Irrotationality occurs when the curl of the vector field is zero: $$\nabla \times F=0$$. It means that the field does not spin locally (in fluid dynamics terms, there is no vorticity). An equivalent property is that the field is conservative, so that the line integral from one point to another is independent of the choice of path connecting the two points (in fact, one has to assume the simple connectedness of $$U$$ for the equivalence). A conservative field is the gradient of a scalar field: there exists a scalar field $$u : U \longrightarrow \mathbb R$$ such that $$F = \nabla u$$. The gravitational force and the electrostatic force are examples of conservative forces. The gravitational vector field is the gradient of the gravitational potential field, and similarly for the electrostatic field.

Finally, isotropy means uniformity in spatial directions, that is, we assume that the vector field $$F$$ is rotational invariant. For example, the gravitational or electrostatic field generated by a perfectly spherical source is rotational invariant.

Under the two last hypotheses, we can write $$F=\nabla u(r)$$ where $$r$$ is the distance to the origin: $$r^2 = \sum x_i^2$$. The vector field $$F$$ is the gradient of a scalar field $$u$$ that depends only on $$r$$ since it is isotropic. The first hypothesis, $$\nabla \cdot F=0$$ (outside field sources), implies that $$\nabla \cdot \nabla u=0$$, that is, $$\Delta u=0$$ where $$\Delta=\sum \frac{\partial^2}{\partial x_i^2}$$ is the Laplacian.

The equation $$\Delta u=0$$ is a partial differential equation (PDE) called the Laplace equation. A function with a null Laplacian is called an harmonic function, so we're looking for an harmonic function $$u(r)$$.

2. Experimental observations

It is known since Newton and Coulomb that the laws of gravitation and electrostatics follow inverse-square laws, where the strength of interaction forces is proportional to the inverse square of the distance. This observation has been validated by a number of experiments during the last centuries. The same inverse-square law is observed for light, sound and radiation phenomena.

We will now show that if a vector field satisfying the three preceding properties (like the gravitation law) verifies the inverse-square law, then it implies necessarily that $$N=3$$, i.e. the world has three dimensions.

3. Proof

The proof is straightforward once one knows the following expression for the Laplacian in N dimensions and in spherical coordinates:

$$\Delta u(r) = \frac{1}{r^{N-1}} \times \frac{\partial}{\partial r} \left( r^{n-1} \frac{\partial u}{\partial r} \right) + \frac{1}{r^2} \times \Delta_{S^{N-1}} u$$

where $$\Delta_{S^{N-1}}$$ is the Laplace-Beltrami operator on the (N-1)-hypersphere (an (N-1)-dimensional Riemannian manifold), also called spherical Laplacian.

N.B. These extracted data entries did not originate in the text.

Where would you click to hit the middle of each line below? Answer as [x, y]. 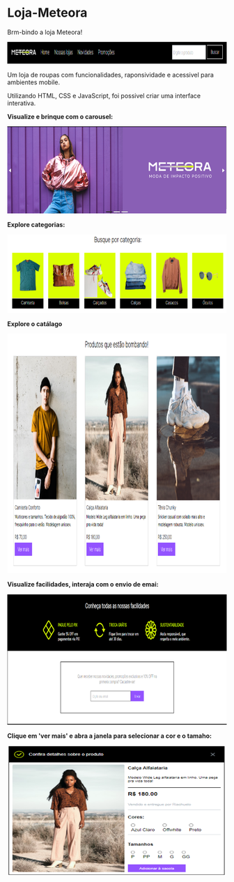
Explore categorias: [36, 224]
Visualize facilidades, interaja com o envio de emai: [83, 584]
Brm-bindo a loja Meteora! [45, 32]
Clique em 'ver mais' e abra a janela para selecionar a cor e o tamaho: [110, 736]
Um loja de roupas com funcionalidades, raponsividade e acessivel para [111, 75]
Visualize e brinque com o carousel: [60, 116]
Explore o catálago [35, 324]
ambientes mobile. [34, 82]
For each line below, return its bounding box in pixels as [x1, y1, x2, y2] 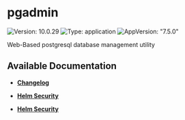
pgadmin [7, 5, 59, 20]
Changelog [16, 78, 50, 87]
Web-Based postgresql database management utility [7, 40, 156, 48]
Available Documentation [7, 60, 117, 72]
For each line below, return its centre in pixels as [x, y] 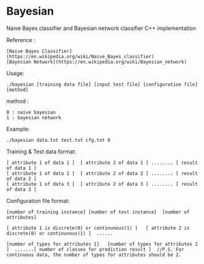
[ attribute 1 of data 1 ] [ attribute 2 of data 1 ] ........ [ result [102, 163]
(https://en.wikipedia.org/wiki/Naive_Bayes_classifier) [80, 56]
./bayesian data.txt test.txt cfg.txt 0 [59, 140]
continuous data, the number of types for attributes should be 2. [94, 255]
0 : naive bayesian [31, 112]
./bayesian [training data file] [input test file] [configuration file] [102, 84]
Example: [18, 129]
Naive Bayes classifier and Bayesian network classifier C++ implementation [101, 28]
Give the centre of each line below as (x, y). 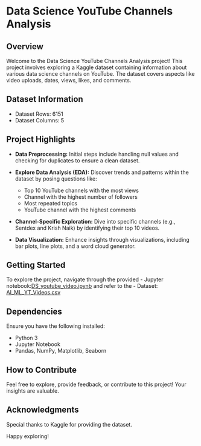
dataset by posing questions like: (56, 178)
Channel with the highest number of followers (81, 197)
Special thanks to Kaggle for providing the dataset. (69, 424)
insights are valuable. (33, 391)
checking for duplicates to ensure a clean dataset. (77, 160)
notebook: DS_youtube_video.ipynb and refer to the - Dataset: (82, 286)
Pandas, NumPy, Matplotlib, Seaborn (61, 351)
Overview (25, 46)

Since $$u$$ is isotropic and depends only on $$r$$, it is constant on hyperspheres (defined by $$r=\textrm{constant}$$), so that the restriction of $$u$$ on $$S^{N-1}$$ is constant, its gradient is null, and $$\Delta_{S^{N-1}} u=0$$. Therefore:

$$\frac{1}{r^{N-1}} \times \frac{\partial}{\partial r} \left( r^{n-1} \frac{\partial u}{\partial r} \right) = 0$$

hence:

$$\left( r^{n-1} \frac{\partial u}{\partial r} \right) = \textrm{constant}$$

and finally we find that:

$$u(r) = \frac{C}{r^{N-2}}.$$

We omit the integration constant since a potential field is defined up to an additive constant. Hence, the intensity of the vector field $$\nabla u$$ is proportional to $$1/r^{N-1}$$. For an inverse-square law, it means that $$N-1=2$$ so that $$N=3$$.

Finally, we should add that some modern theories, like string theory, assume a higher number of spatial dimensions, where the extra dimensions are of a much smaller scale, such that, at common scales, the three dimensions of space are still a reasonable approximation.